Possible explanations (unproven): Trans fats in the margarine used during some periods are now established cardiovascular risk factors and could account for part of the harm signal; the institutionalised population had high baseline morbidity; the very high-dose corn oil intervention may not be comparable to moderate habitual seed oil use in a healthier population.

What it covered: Pooled analysis of 30 prospective cohort studies using blood biomarkers of linoleic acid intake as objective exposure measures.

Findings: Higher LA biomarker levels associated with lower cardiovascular disease incidence and mortality. Also associated with lower inflammatory markers — the opposite of the inflammation hypothesis.

Limitations: Observational design; biomarker levels reflect habitual intake but confounding with overall dietary pattern cannot be excluded.

Most trials and observational studies examine populations with moderate LA intake. The long-term clinical effects of intake at the very high end of the distribution — as in ultra-processed food heavy diets — are not well characterised. Extrapolating from moderate-intake studies to very high intake is not well-supported.

The typical pattern in ultra-processed food heavy diets is high seed oil intake combined with very low oily fish or omega-3 intake. This combined exposure has not been studied with adequate power as a distinct dietary pattern. The interaction between high LA and low EPA/DHA on inflammatory pathways may behave differently to either exposure in isolation.

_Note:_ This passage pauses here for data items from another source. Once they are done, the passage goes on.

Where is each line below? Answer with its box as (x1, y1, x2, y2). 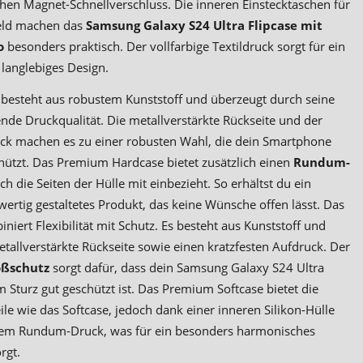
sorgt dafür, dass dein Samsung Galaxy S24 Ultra (49, 259, 324, 276)
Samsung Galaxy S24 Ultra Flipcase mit (85, 17, 322, 34)
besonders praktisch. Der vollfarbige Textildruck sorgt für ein (6, 38, 345, 55)

Laboratory studies establish that aldehydes are generated during heating of seed oils, but the absorbed dose from normally cooked food under domestic conditions has not been adequately characterised. Long-term human trials comparing health outcomes from different cooking fats under controlled conditions do not exist.

Sunflower, soybean, rapeseed, corn, and safflower oils differ considerably in fatty acid composition, minor lipid constituents, and refining methods. The evidence base rarely disaggregates these differences. Treating them as a single category for the purposes of evidence review is a simplification that may obscure meaningful heterogeneity.

High seed oil intake at the upper end of the distribution is strongly correlated with ultra-processed food consumption. People eating the most seed oils are largely consuming them via processed snacks, fast food, and ready meals rather than as cooking oils added to whole foods. Health associations in these populations may partly reflect the broader dietary pattern rather than the oils themselves. This confounding is rarely disaggregated in the literature and means observational findings at high intake levels should be interpreted with particular caution.

The Sydney Diet Heart Study and Minnesota Coronary Experiment found unexpected harm signals that have not been adequately explained by the mainstream consensus. Their methodological limitations reduce their weight but do not eliminate it. The Minnesota result in particular highlights that LDL reduction is not a sufficient surrogate for clinical benefit in all contexts. Plausible explanations include trans fat contamination, very high-dose exposure, and population-specific effects — but none has been proven.